YOUR OBJECTIVE:
Search the records for lines that contain the word "skill". Copy them all.
§
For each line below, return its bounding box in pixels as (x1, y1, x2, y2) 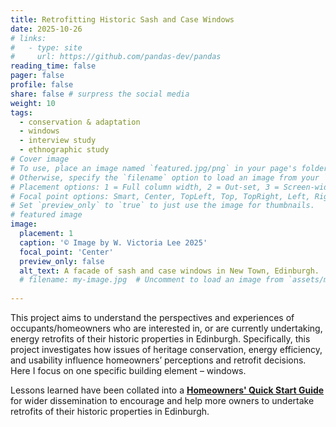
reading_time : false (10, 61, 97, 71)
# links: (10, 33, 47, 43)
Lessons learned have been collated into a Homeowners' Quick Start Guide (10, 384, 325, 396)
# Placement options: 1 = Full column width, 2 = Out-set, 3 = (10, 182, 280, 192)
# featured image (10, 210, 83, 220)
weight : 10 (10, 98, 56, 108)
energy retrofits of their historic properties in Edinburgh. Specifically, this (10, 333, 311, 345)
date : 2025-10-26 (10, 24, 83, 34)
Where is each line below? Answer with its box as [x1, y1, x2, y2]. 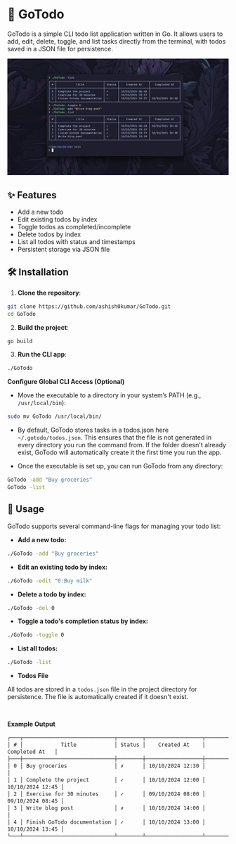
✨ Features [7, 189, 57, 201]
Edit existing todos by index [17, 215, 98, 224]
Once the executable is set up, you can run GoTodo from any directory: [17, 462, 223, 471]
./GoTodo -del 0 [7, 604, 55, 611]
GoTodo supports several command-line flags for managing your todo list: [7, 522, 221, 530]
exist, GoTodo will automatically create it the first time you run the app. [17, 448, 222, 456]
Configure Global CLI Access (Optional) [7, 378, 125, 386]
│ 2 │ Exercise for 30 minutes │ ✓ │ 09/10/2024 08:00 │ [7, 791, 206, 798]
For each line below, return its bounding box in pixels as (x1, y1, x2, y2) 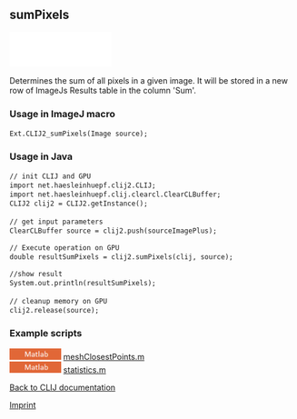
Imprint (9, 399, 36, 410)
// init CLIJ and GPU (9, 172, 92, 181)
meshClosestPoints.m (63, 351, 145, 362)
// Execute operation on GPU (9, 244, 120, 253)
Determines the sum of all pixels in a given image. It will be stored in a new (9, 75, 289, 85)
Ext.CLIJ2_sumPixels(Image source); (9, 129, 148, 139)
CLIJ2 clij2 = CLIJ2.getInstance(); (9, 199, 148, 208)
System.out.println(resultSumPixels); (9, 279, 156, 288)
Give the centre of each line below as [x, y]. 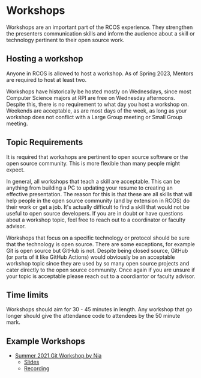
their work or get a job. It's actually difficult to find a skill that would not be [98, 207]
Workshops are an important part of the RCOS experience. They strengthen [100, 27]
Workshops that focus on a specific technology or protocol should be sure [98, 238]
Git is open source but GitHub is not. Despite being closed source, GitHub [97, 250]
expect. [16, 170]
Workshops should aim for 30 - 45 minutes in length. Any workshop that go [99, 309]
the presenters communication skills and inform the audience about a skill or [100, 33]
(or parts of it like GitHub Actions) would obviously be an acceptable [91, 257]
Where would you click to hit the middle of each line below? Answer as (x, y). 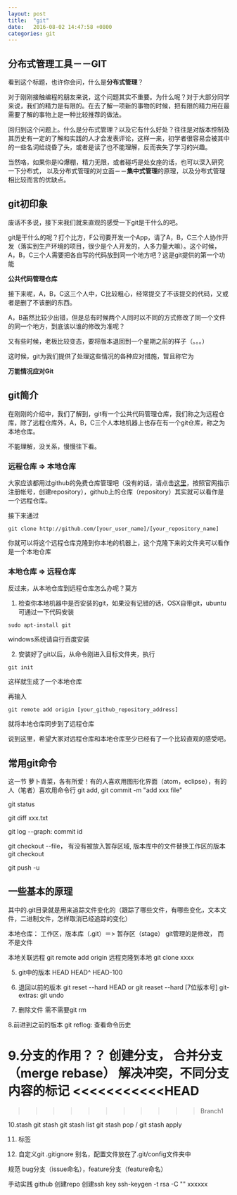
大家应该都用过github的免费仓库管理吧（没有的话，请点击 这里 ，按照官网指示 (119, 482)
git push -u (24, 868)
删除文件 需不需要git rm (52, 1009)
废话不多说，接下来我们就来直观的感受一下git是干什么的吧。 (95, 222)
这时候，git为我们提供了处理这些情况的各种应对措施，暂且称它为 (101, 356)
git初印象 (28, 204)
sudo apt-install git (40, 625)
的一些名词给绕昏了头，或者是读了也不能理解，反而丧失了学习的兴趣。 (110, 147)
§
EXERCISE OUTPUT:
their work or get a job. It's actually difficult to find a skill that would not be [98, 207]
the presenters communication skills and inform the audience about a skill or [100, 33]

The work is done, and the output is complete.